### WHAT IS EXPECTED
The entries need to be copied exactly as they stand, images left out.

### RECORD SET
........

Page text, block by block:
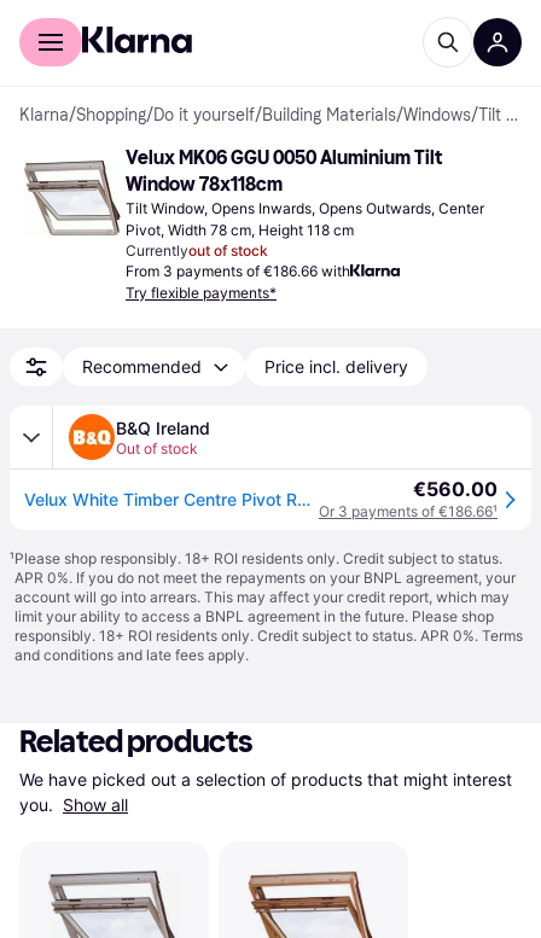
For shoppers
Klarna/Shopping/Do it yourself/Building Materials/Windows/ Tilt Windows
Velux MK06 GGU 0050 Aluminium Tilt
Window 78x118cm
Tilt Window, Opens Inwards, Opens Outwards, Center
Pivot, Width 78 cm, Height 118 cm
Currentlyout of stock
From 3 payments of €186.66 with
Try flexible payments*
Recommended Price incl. delivery
B&Q Ireland
Out of stock
Velux White Timber Centre Pivot Roof Window, (H)1180mm (W)780mm - One Size €560.00
Or 3 payments of €186.66¹
¹Please shop responsibly. 18+ ROI residents only. Credit subject to status.
APR 0%. If you do not meet the repayments on your BNPL agreement, your
account will go into arrears. This may affect your credit report, which may
limit your ability to access a BNPL agreement in the future. Please shop
responsibly. 18+ ROI residents only. Credit subject to status. APR 0%. Terms
and conditions and late fees apply.
Related products
We have picked out a selection of products that might interest
you. Show all
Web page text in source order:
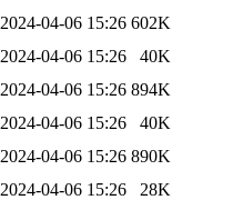
2024-04-06 15:26 602K
2024-04-06 15:26
40K
2024-04-06 15:26 894K
2024-04-06 15:26
40K
2024-04-06 15:26 890K
2024-04-06 15:26
28K
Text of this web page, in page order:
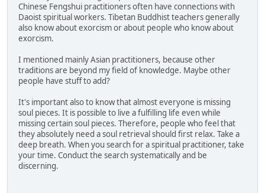
Chinese Fengshui practitioners often have connections with
Daoist spiritual workers. Tibetan Buddhist teachers generally
also know about exorcism or about people who know about
exorcism.
I mentioned mainly Asian practitioners, because other
traditions are beyond my field of knowledge. Maybe other
people have stuff to add?
It's important also to know that almost everyone is missing
soul pieces. It is possible to live a fulfilling life even while
missing certain soul pieces. Therefore, people who feel that
they absolutely need a soul retrieval should first relax. Take a
deep breath. When you search for a spiritual practitioner, take
your time. Conduct the search systematically and be
discerning.
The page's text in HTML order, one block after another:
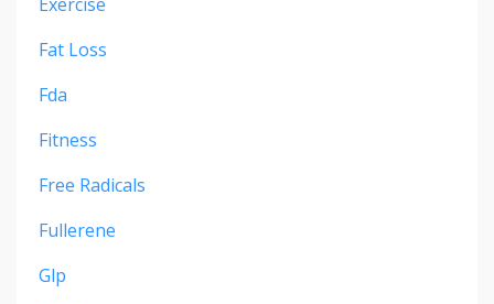
Exercise
Fat Loss
Fda
Fitness
Free Radicals
Fullerene
Glp
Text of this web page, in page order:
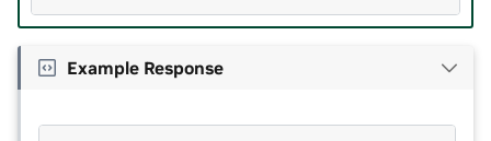
Example Response
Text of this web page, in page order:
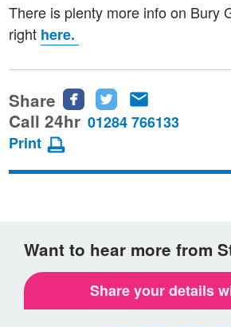
There is plenty more info on Bury
right here.
Share
Share
this
Facebook
Share
this
Twitter
this
email
Call 24hr 01284 766133
Print
Want to hear more from
Share your details
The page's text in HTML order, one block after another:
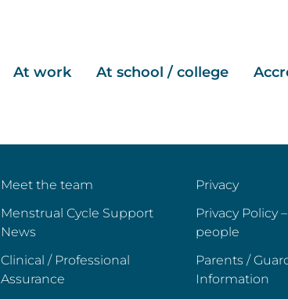
At work At school / college
Meet the team
Menstrual Cycle Support
News
Clinical / Professional
Assurance
Privacy
Privacy Policy
people
Parents /
Information
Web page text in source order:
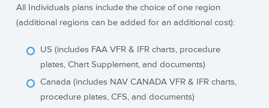
All Individuals plans include the choice of one region
(additional regions can be added for an additional cost):
US (includes FAA VFR & IFR charts, procedure
plates, Chart Supplement, and documents)
Canada (includes NAV CANADA VFR & IFR charts,
procedure plates, CFS, and documents)
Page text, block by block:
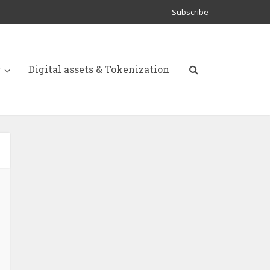
Subscribe
Digital assets & Tokenization
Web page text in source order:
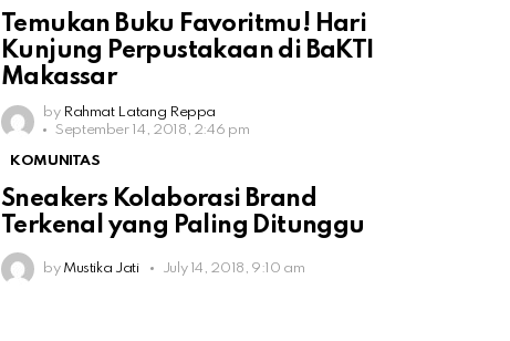
Temukan Buku Favoritmu! Hari
Kunjung Perpustakaan di BaKTI
Makassar
by Rahmat Latang Reppa
September 14, 2018, 2:46 pm
KOMUNITAS
Sneakers Kolaborasi Brand
Terkenal yang Paling Ditunggu
by Mustika Jati July 14, 2018, 9:10 am
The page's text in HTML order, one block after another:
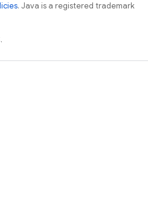
. Java is a registered trademark
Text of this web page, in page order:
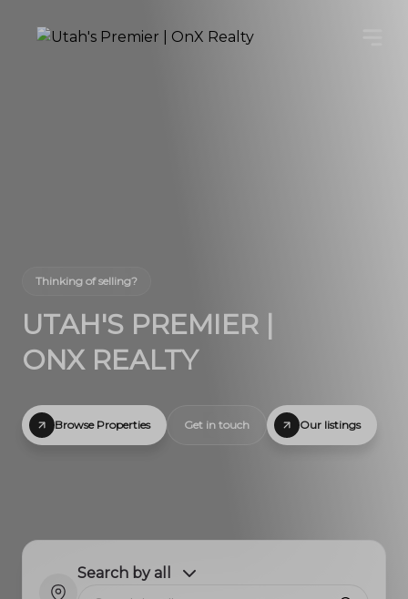
Thinking of selling?
UTAH'S PREMIER |
ONX REALTY
Browse Properties Get in touch Our listings
Search by all
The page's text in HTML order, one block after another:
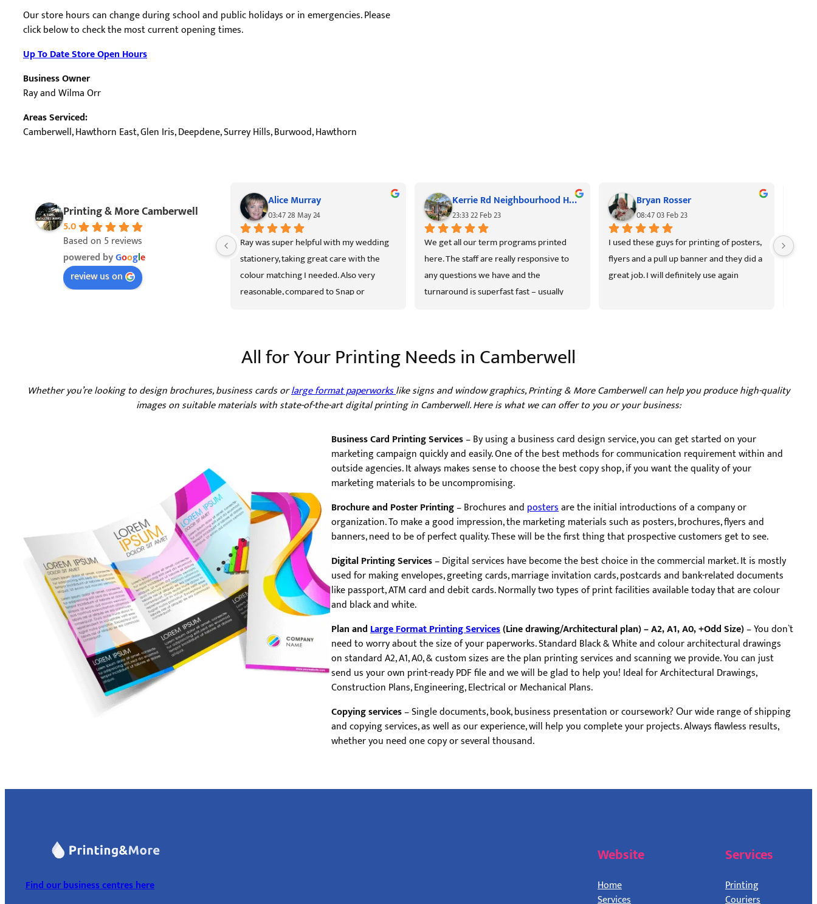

........

### RESULT OF THE TASK
Page text, block by block:
For shoppers
Klarna/Shopping/Do it yourself/Building Materials/Windows/ Tilt Windows
Velux MK06 GGU 0050 Aluminium Tilt
Window 78x118cm
Tilt Window, Opens Inwards, Opens Outwards, Center
Pivot, Width 78 cm, Height 118 cm
Currentlyout of stock
From 3 payments of €186.66 with
Try flexible payments*
Recommended Price incl. delivery
B&Q Ireland
Out of stock
Velux White Timber Centre Pivot Roof Window, (H)1180mm (W)780mm - One Size €560.00
Or 3 payments of €186.66¹
¹Please shop responsibly. 18+ ROI residents only. Credit subject to status.
APR 0%. If you do not meet the repayments on your BNPL agreement, your
account will go into arrears. This may affect your credit report, which may
limit your ability to access a BNPL agreement in the future. Please shop
responsibly. 18+ ROI residents only. Credit subject to status. APR 0%. Terms
and conditions and late fees apply.
Related products
We have picked out a selection of products that might interest
you. Show all
Web page text in source order:
2024-04-06 15:26 602K
2024-04-06 15:26
40K
2024-04-06 15:26 894K
2024-04-06 15:26
40K
2024-04-06 15:26 890K
2024-04-06 15:26
28K
Text of this web page, in page order:
Chinese Fengshui practitioners often have connections with
Daoist spiritual workers. Tibetan Buddhist teachers generally
also know about exorcism or about people who know about
exorcism.
I mentioned mainly Asian practitioners, because other
traditions are beyond my field of knowledge. Maybe other
people have stuff to add?
It's important also to know that almost everyone is missing
soul pieces. It is possible to live a fulfilling life even while
missing certain soul pieces. Therefore, people who feel that
they absolutely need a soul retrieval should first relax. Take a
deep breath. When you search for a spiritual practitioner, take
your time. Conduct the search systematically and be
discerning.
The page's text in HTML order, one block after another:
Exercise
Fat Loss
Fda
Fitness
Free Radicals
Fullerene
Glp
Text of this web page, in page order:
Example Response
Text of this web page, in page order:
There is plenty more info on Bury
right here.
Share
Share
this
Facebook
Share
this
Twitter
this
email
Call 24hr 01284 766133
Print
Want to hear more from
Share your details
The page's text in HTML order, one block after another:
At work At school / college
Meet the team
Menstrual Cycle Support
News
Clinical / Professional
Assurance
Privacy
Privacy Policy
people
Parents /
Information
Web page text in source order:
All Individuals plans include the choice of one region
(additional regions can be added for an additional cost):
US (includes FAA VFR & IFR charts, procedure
plates, Chart Supplement, and documents)
Canada (includes NAV CANADA VFR & IFR charts,
procedure plates, CFS, and documents)
Page text, block by block:
Subscribe
Digital assets & Tokenization
Web page text in source order:
Temukan Buku Favoritmu! Hari
Kunjung Perpustakaan di BaKTI
Makassar
by Rahmat Latang Reppa
September 14, 2018, 2:46 pm
KOMUNITAS
Sneakers Kolaborasi Brand
Terkenal yang Paling Ditunggu
by Mustika Jati July 14, 2018, 9:10 am
The page's text in HTML order, one block after another:
. Java is a registered trademark
Text of this web page, in page order:
Thinking of selling?
UTAH'S PREMIER |
ONX REALTY
Browse Properties Get in touch Our listings
Search by all
The page's text in HTML order, one block after another:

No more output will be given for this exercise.